Many techniques have been recently developed for testing deep learning (DL) libraries, recently. Although these techniques have effectively improved API and code coverage and detected unknown bugs, they rely on black-box fuzzing for input generation. Concolic testing (also known as dynamic symbolic execution) can be more effective in exploring diverse execution paths, but applying it to DL libraries is extremely challenging due to their inherent complexity. In this paper, we introduce the first concolic testing technique for DL libraries. Our technique offers a lightweight approach that significantly reduces the heavy overhead associated with traditional concolic testing. While symbolic execution maintains symbolic expressions for every variable with non-concrete values to build a path condition, our technique computes approximate path conditions by inferring branch conditions via inductive program synthesis.
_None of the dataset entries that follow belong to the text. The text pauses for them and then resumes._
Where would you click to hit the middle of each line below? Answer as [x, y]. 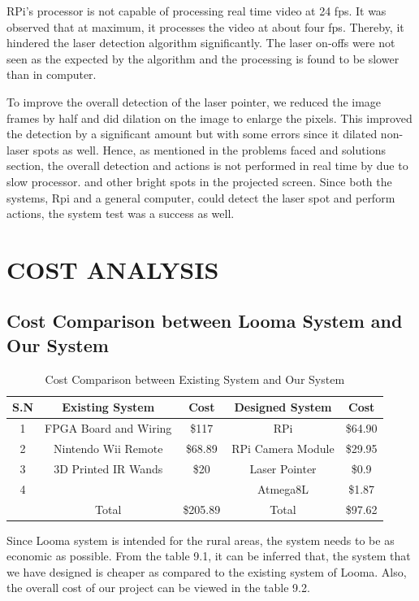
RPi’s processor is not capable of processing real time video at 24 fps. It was [197, 11]
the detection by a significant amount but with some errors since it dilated [192, 134]
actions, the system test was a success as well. [121, 213]
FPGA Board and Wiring [108, 428]
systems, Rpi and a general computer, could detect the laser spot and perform [201, 197]
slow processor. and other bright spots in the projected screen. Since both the [199, 181]
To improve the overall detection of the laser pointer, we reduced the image [194, 101]
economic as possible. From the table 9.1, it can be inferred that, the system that [209, 556]
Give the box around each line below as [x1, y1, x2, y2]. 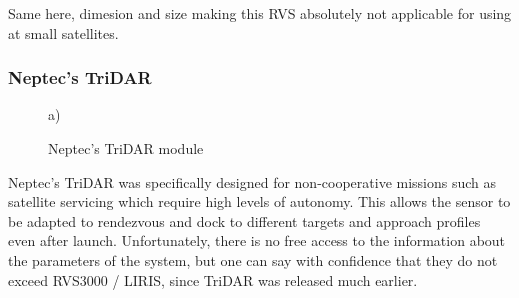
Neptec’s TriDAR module [48, 138, 204, 158]
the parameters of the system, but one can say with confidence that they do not [8, 249, 498, 270]
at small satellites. [8, 22, 119, 43]
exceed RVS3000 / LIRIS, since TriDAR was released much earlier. [8, 269, 418, 290]
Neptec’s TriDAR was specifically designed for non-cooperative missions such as [8, 171, 497, 192]
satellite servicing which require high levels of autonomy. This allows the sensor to [8, 191, 511, 212]
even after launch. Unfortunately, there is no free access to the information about [8, 230, 506, 251]
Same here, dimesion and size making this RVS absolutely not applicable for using [8, 3, 512, 23]
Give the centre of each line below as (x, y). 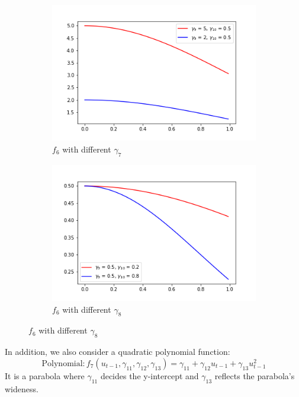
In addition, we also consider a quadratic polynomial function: (118, 352)
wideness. (22, 388)
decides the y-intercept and (149, 375)
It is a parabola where (45, 375)
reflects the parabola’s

Despite potential imprecision from approximation, our method’s light overhead allows for effective exploration of diverse execution paths within the complex implementations of DL libraries. We have implemented our tool, PathFinder, and evaluated it on PyTorch and TensorFlow. Our results show that PathFinder outperforms existing API-level DL library fuzzers by achieving 57% more branch coverage on average; up to 58% higher than TitanFuzz and 125% higher than FreeFuzz. PathFinder is also effective in bug detection, uncovering 61 crash bugs, 59 of which were confirmed by developers as previously unknown, with 32 already fixed.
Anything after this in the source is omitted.